* **Information**
┄┄┄┄┄┄┄┄┄┄
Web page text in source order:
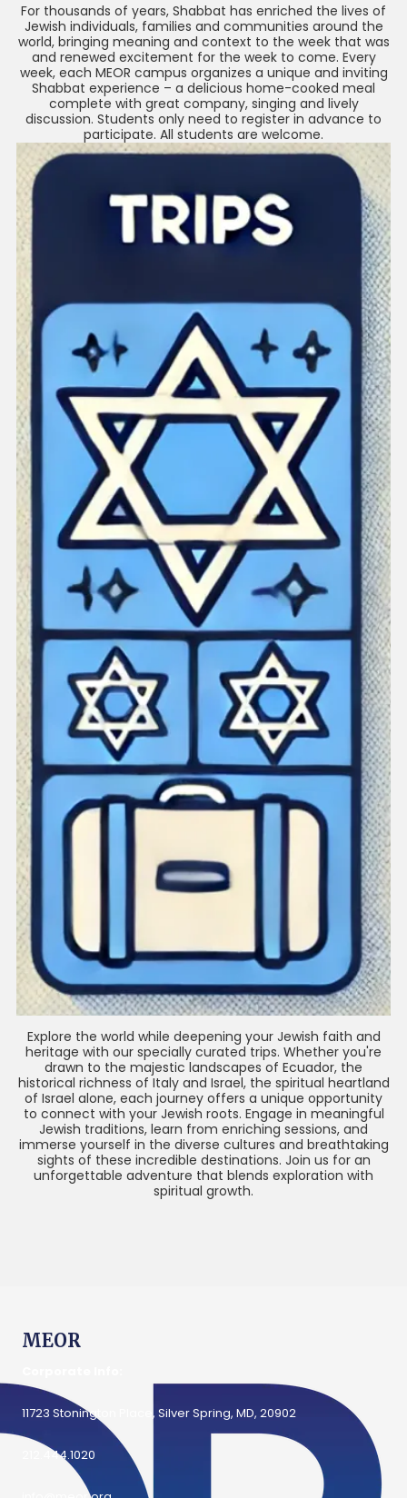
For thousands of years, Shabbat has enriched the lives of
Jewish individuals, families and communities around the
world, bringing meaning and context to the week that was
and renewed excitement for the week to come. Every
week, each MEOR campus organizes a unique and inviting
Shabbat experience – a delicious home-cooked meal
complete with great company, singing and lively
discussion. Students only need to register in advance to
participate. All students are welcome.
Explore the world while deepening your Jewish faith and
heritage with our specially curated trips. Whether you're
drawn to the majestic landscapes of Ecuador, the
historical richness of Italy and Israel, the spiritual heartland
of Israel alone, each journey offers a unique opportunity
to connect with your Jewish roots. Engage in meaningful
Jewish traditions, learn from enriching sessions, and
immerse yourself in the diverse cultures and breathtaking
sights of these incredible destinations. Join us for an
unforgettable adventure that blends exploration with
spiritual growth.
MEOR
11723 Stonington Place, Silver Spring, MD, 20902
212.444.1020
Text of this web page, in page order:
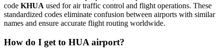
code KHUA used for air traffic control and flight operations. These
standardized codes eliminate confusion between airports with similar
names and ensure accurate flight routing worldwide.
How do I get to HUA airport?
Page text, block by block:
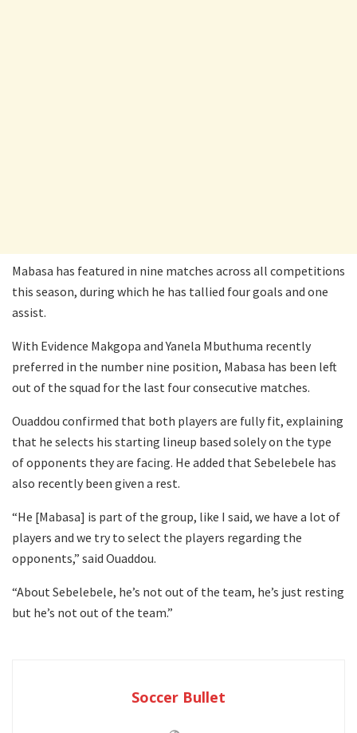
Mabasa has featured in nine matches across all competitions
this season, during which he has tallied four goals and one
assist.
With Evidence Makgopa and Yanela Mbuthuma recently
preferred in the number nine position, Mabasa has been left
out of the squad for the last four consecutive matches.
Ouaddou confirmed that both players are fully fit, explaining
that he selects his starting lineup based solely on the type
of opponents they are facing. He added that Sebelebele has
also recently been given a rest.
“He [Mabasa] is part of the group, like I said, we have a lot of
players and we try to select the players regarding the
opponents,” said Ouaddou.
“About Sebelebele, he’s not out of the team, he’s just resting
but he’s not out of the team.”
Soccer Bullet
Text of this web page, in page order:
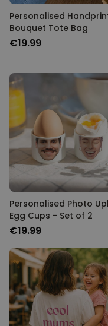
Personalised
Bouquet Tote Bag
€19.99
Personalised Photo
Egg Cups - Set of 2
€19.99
┄┄┄┄┄┄┄┄┄┄
* **Problem description**
Print all the entries again exactly as written, but without the pictures.

* **Solution to the exercise**
Web page text in source order:
For thousands of years, Shabbat has enriched the lives of
Jewish individuals, families and communities around the
world, bringing meaning and context to the week that was
and renewed excitement for the week to come. Every
week, each MEOR campus organizes a unique and inviting
Shabbat experience – a delicious home-cooked meal
complete with great company, singing and lively
discussion. Students only need to register in advance to
participate. All students are welcome.
Explore the world while deepening your Jewish faith and
heritage with our specially curated trips. Whether you're
drawn to the majestic landscapes of Ecuador, the
historical richness of Italy and Israel, the spiritual heartland
of Israel alone, each journey offers a unique opportunity
to connect with your Jewish roots. Engage in meaningful
Jewish traditions, learn from enriching sessions, and
immerse yourself in the diverse cultures and breathtaking
sights of these incredible destinations. Join us for an
unforgettable adventure that blends exploration with
spiritual growth.
MEOR
11723 Stonington Place, Silver Spring, MD, 20902
212.444.1020
Text of this web page, in page order:
code KHUA used for air traffic control and flight operations. These
standardized codes eliminate confusion between airports with similar
names and ensure accurate flight routing worldwide.
How do I get to HUA airport?
Page text, block by block:
Mabasa has featured in nine matches across all competitions
this season, during which he has tallied four goals and one
assist.
With Evidence Makgopa and Yanela Mbuthuma recently
preferred in the number nine position, Mabasa has been left
out of the squad for the last four consecutive matches.
Ouaddou confirmed that both players are fully fit, explaining
that he selects his starting lineup based solely on the type
of opponents they are facing. He added that Sebelebele has
also recently been given a rest.
“He [Mabasa] is part of the group, like I said, we have a lot of
players and we try to select the players regarding the
opponents,” said Ouaddou.
“About Sebelebele, he’s not out of the team, he’s just resting
but he’s not out of the team.”
Soccer Bullet
Text of this web page, in page order:
Personalised
Bouquet Tote Bag
€19.99
Personalised Photo
Egg Cups - Set of 2
€19.99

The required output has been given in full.